# THE PROBLEM:
What is needed is a verbatim copy of the data, minus the pictures.

# INFORMATION SUPPLIED:

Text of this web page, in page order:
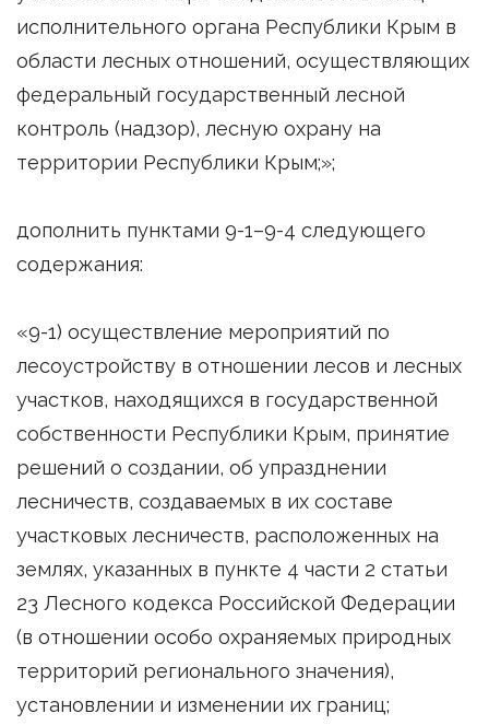
исполнительного органа Республики Крым в
области лесных отношений, осуществляющих
федеральный государственный лесной
контроль (надзор), лесную охрану на
территории Республики Крым;»;
дополнить пунктами 9-1–9-4 следующего
содержания:
«9-1) осуществление мероприятий по
лесоустройству в отношении лесов и лесных
участков, находящихся в государственной
собственности Республики Крым, принятие
решений о создании, об упразднении
лесничеств, создаваемых в их составе
участковых лесничеств, расположенных на
землях, указанных в пункте 4 части 2 статьи
23 Лесного кодекса Российской Федерации
(в отношении особо охраняемых природных
территорий регионального значения),
установлении и изменении их границ;
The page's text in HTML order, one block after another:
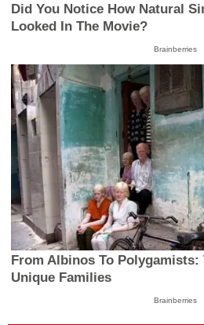
Did You Notice How Natural
Looked In The Movie?
Brainberries
From Albinos To
Unique Families
Brainberries
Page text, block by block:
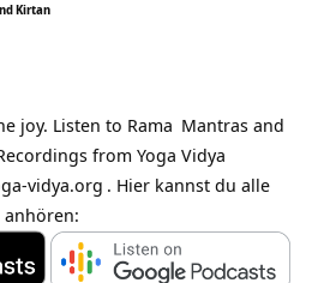
Kirtan
joy. Listen to Rama Mantras and
from Yoga Vidya
vidya.org . Hier kannst du alle
anhören:
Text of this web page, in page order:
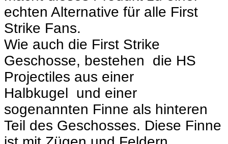
echten Alternative für alle First
Strike Fans.
Wie auch die First Strike
Geschosse, bestehen die HS
Projectiles aus einer
Halbkugel und einer
sogenannten Finne als hinteren
Teil des Geschosses. Diese Finne
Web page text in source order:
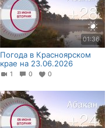
01:36
Погода в Красноярском
крае на 23.06.2026
1 0 0
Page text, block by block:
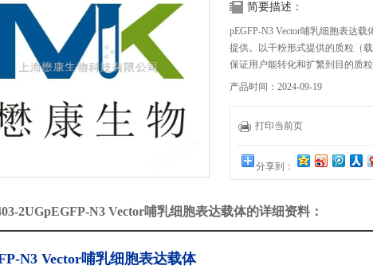
简要描述：
pEGFP-N3 Vector哺乳细胞表达
提供。以干粉形式提供的质粒（
保证用户能转化和扩繁到目的质粒
产品时间：2024-09-19
打印当前页
分享到：
2UGpEGFP-N3 Vector哺乳细胞表达载体的详细资料：
N3 Vector哺乳细胞表达载体
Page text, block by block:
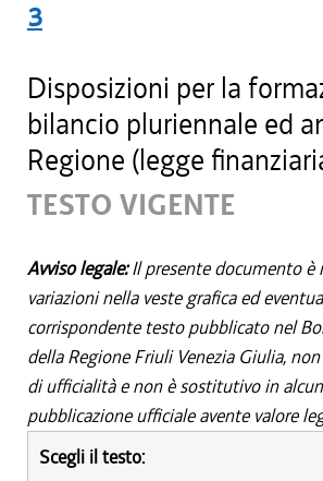
3
Disposizioni per la
bilancio pluriennale ed
Regione (legge
TESTO VIGENTE
Avviso legale:Il presente documento è
variazioni nella veste grafica ed
corrispondente testo pubblicato nel
della Regione Friuli Venezia Giulia,
di ufficialità e non è sostitutivo in
pubblicazione ufficiale avente valore
Scegli il testo:
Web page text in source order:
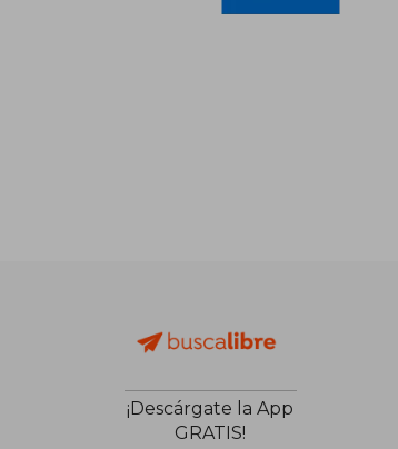
¡Descárgate la App
GRATIS!
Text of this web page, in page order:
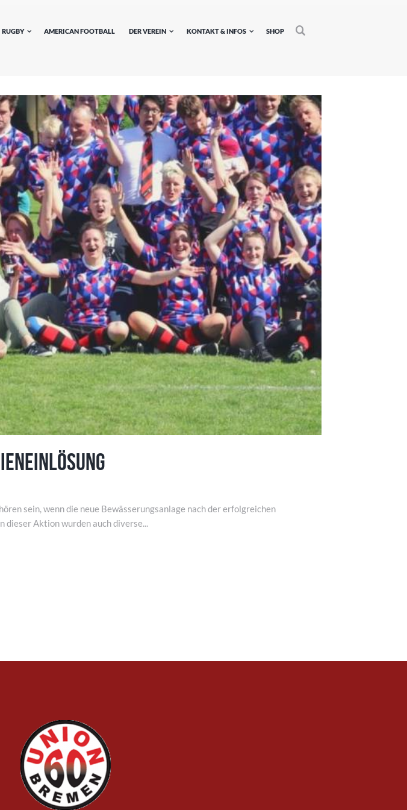
RUGBY AMERICAN FOOTBALL DER VEREIN KONTAKT & INFOS SHOP
sein, wenn die neue Bewässerungsanlage nach der erfolgreichen
dieser Aktion wurden auch diverse...
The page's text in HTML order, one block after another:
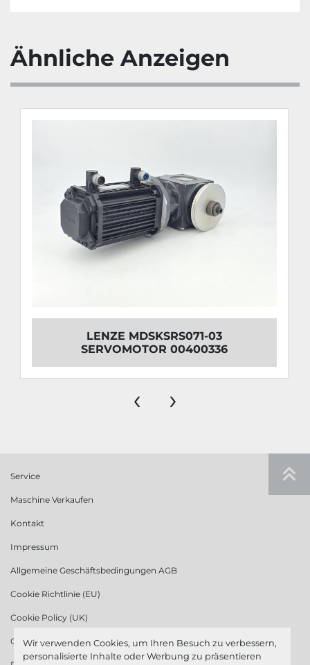
Wir verwenden Cookies, um Ihren Besuch zu verbessern,
personalisierte Inhalte oder Werbung zu präsentieren
Ähnliche Anzeigen
LENZE MDSKSRS071-03
SERVOMOTOR 00400336
‹ ›
Service
Maschine Verkaufen
Kontakt
Impressum
Allgemeine Geschäftsbedingungen AGB
Cookie Richtlinie (EU)
Cookie Policy (UK)
Cookie Richtlinie (US)
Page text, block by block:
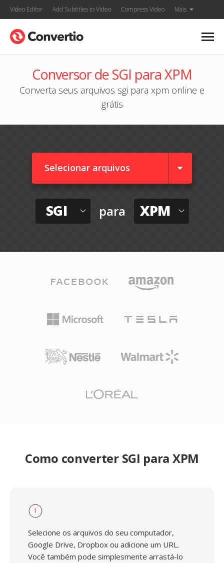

# TASK ANSWER:
Text of this web page, in page order:
исполнительного органа Республики Крым в
области лесных отношений, осуществляющих
федеральный государственный лесной
контроль (надзор), лесную охрану на
территории Республики Крым;»;
дополнить пунктами 9-1–9-4 следующего
содержания:
«9-1) осуществление мероприятий по
лесоустройству в отношении лесов и лесных
участков, находящихся в государственной
собственности Республики Крым, принятие
решений о создании, об упразднении
лесничеств, создаваемых в их составе
участковых лесничеств, расположенных на
землях, указанных в пункте 4 части 2 статьи
23 Лесного кодекса Российской Федерации
(в отношении особо охраняемых природных
территорий регионального значения),
установлении и изменении их границ;
The page's text in HTML order, one block after another:
Did You Notice How Natural
Looked In The Movie?
Brainberries
From Albinos To
Unique Families
Brainberries
Page text, block by block:
Kirtan
joy. Listen to Rama Mantras and
from Yoga Vidya
vidya.org . Hier kannst du alle
anhören:
Text of this web page, in page order:
echten Alternative für alle First
Strike Fans.
Wie auch die First Strike
Geschosse, bestehen die HS
Projectiles aus einer
Halbkugel und einer
sogenannten Finne als hinteren
Teil des Geschosses. Diese Finne
Web page text in source order:
01:36
Погода в Красноярском
крае на 23.06.2026
1 0 0
Page text, block by block:
简要描述：
pEGFP-N3 Vector哺乳细胞表达
提供。以干粉形式提供的质粒（
保证用户能转化和扩繁到目的质粒
产品时间：2024-09-19
打印当前页
分享到：
2UGpEGFP-N3 Vector哺乳细胞表达载体的详细资料：
N3 Vector哺乳细胞表达载体
Page text, block by block:
3
Disposizioni per la
bilancio pluriennale ed
Regione (legge
TESTO VIGENTE
Avviso legale:Il presente documento è
variazioni nella veste grafica ed
corrispondente testo pubblicato nel
della Regione Friuli Venezia Giulia,
di ufficialità e non è sostitutivo in
pubblicazione ufficiale avente valore
Scegli il testo:
Web page text in source order:
¡Descárgate la App
GRATIS!
Text of this web page, in page order:
RUGBY AMERICAN FOOTBALL DER VEREIN KONTAKT & INFOS SHOP
sein, wenn die neue Bewässerungsanlage nach der erfolgreichen
dieser Aktion wurden auch diverse...
The page's text in HTML order, one block after another:
Wir verwenden Cookies, um Ihren Besuch zu verbessern,
personalisierte Inhalte oder Werbung zu präsentieren
Ähnliche Anzeigen
LENZE MDSKSRS071-03
SERVOMOTOR 00400336
‹ ›
Service
Maschine Verkaufen
Kontakt
Impressum
Allgemeine Geschäftsbedingungen AGB
Cookie Richtlinie (EU)
Cookie Policy (UK)
Cookie Richtlinie (US)
Page text, block by block:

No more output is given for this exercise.